Your instructions: Of all the lines in the material, how many carry the string "Project"? Respond with the number by itself.

------ Material for this task

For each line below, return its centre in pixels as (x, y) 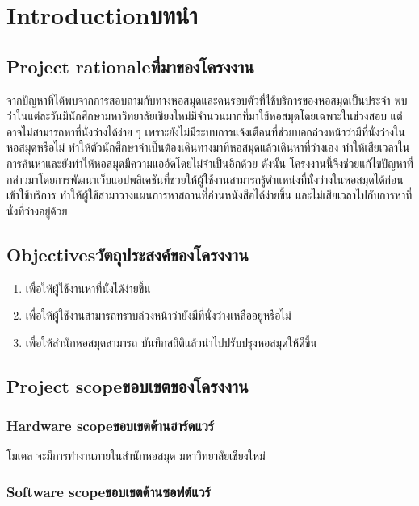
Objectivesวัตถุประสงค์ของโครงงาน (128, 254)
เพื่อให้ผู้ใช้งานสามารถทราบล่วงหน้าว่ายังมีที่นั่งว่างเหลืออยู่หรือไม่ (158, 315)
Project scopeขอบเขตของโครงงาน (128, 385)
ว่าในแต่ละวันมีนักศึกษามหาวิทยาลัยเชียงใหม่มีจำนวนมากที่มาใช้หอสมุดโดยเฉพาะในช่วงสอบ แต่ (205, 116)
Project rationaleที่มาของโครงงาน (130, 66)
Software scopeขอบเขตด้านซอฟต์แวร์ (109, 491)
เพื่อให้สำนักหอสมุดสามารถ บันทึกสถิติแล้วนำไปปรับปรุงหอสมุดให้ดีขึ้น (171, 342)
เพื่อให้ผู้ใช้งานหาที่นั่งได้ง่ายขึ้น (88, 288)
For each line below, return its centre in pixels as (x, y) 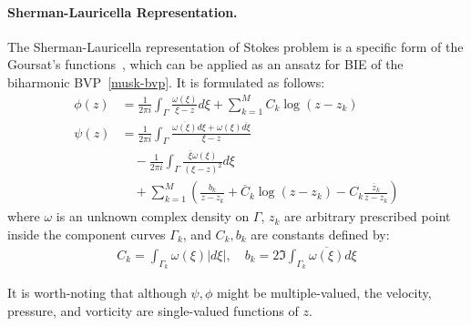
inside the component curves (87, 234)
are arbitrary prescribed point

------------

Expected answer: 2